G: What is the most common misconception about modelling?
DG: My God, how long have we got? There are misconceptions between male and females, misconceptions about fashion as an industry - and as male models people usually assume you are not very intelligent. I think that goes for all models, especially some female models, super models in fact, who are extremely clever and a lot of the guys are too. But people think you just become a huge brand, a super model purely because of your looks and nothing else - they don't realise that it takes years of branding and strategy by you and your team - a lot of hard work.

There's the Zoolander's out there and 90% of models are quite happy to let their agencies do the whole thing-they het the phone call, it's a job, they don't think anything of it, they go do it and wait for the next job. That's the way a lot of people like it. 

But I need to keep my mind stimulated. Travel is great, I absolutely adore it, but it's really the business sense of it I prefer, the structure, the strategy, how we are going further ourselves, run a new company... The shooting is great but I've been shooting for so many years now, I get bored very easily so I like to have input. I say who I want to shoot with and I bring the teams to get effective results which will be pleasing for me. I need to be very careful of my branding and how I'm represented. I also write for GQ and Vogue and The Telegraph and for other things - I like to dip my toes in a lot of things.

The other misconception for models is that you get to a certain age and that's it. But how old is Naomi Campbell? How old is Christy Turlington? She's made an amazing comeback. Simon Clark, known in the men's fashion industry as one of the biggest earners in the world, is over 40 years of age. It's because people don't have access to it, there's so much myth. I think there is an intangible element to modelling and fashion- no one knows much about it, so the misconceptions just carry on and on. 

It amazes me to say, everyone still asks me the same questions, day after day. They say,"You can't last forever- you need to do something else."

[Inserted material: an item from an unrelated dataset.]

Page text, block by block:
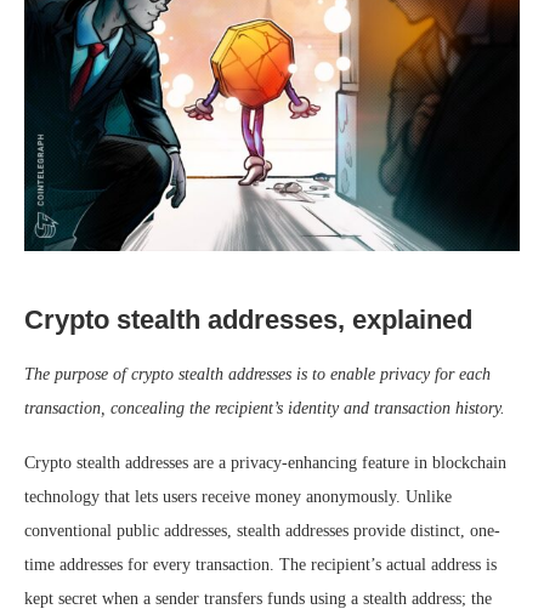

G: I find models are often asked what else they plan to do, what's the back up option? As though modelling isn't a serious career choice.
DG: Yeah absolutely - that's another great one. As if it's a secondary job. And the next one is, "You must het loads of clothes."

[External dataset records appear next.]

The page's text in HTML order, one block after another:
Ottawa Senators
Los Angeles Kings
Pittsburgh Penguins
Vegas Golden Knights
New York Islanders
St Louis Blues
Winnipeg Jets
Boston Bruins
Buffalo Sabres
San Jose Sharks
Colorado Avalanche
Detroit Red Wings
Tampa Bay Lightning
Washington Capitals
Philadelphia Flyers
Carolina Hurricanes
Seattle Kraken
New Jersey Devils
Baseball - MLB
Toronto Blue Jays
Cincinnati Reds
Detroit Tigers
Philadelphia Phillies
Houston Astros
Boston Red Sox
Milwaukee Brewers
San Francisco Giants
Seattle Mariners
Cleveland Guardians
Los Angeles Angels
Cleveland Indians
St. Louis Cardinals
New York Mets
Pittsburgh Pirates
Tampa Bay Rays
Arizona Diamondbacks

G: And you must get loads of girlfriends...
DG: Yeah! (Laughs) But you laugh them off at the end of the day. That's kind of why when I write for Vogue it actually gives people the chance to ask questions. I'm like, "Write the questions down and I will answer them". It's interesting to see how people's minds work and how they perceive fashion. I believe in giving people answers that are actually the truth instead of things going round in a vicious circle.

G: Tell me about the companies you've founded.
DG: One of them is a production company which invests in British films and I just started a new company called DJG - it's a sole trader which looks after the modelling and business side of my work.

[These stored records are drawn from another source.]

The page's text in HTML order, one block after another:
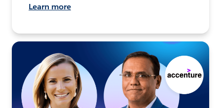
Learn more
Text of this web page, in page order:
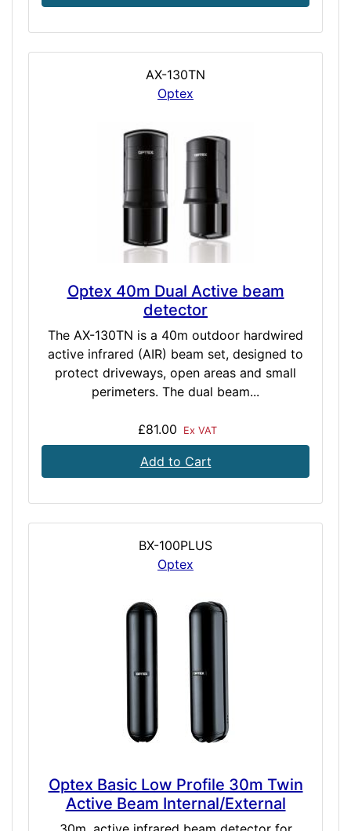
AX-130TN
Optex
Optex 40m Dual Active beam
detector
The AX-130TN is a 40m outdoor hardwired
active infrared (AIR) beam set, designed to
protect driveways, open areas and small
perimeters. The dual beam...
£81.00 Ex VAT
Add to Cart
BX-100PLUS
Optex
Optex Basic Low Profile 30m Twin
Active Beam Internal/External
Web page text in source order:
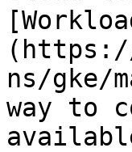
ns/gke/
way to

G: Tell me about the film company. You produce short films an apps?
DG: Yes, i created a dressing up app initially as I just thought that we had lost the ability , a few years ago, to dress properly. It's getting better now - we're starting to move away a bit from this dress-down culture. But people were constantly asking me, "Where do you get your clothes? How do you dress?" Peculiar questions, but I almost understood it because there was no information on it for men. Women have an abundance of information, but not men. So I created the David Gandy style app, going back to the very basics of men's styling.

People also asked me about my fitness, my nutrition, my working out, so I created the David Gandy men's health application. But it's actually proved more popular with women! I get these wonderful messages saying 'I've lost 20 lbs, 30lbs". If I get one message from one of those apps, If I've helped one person, I'll be happy.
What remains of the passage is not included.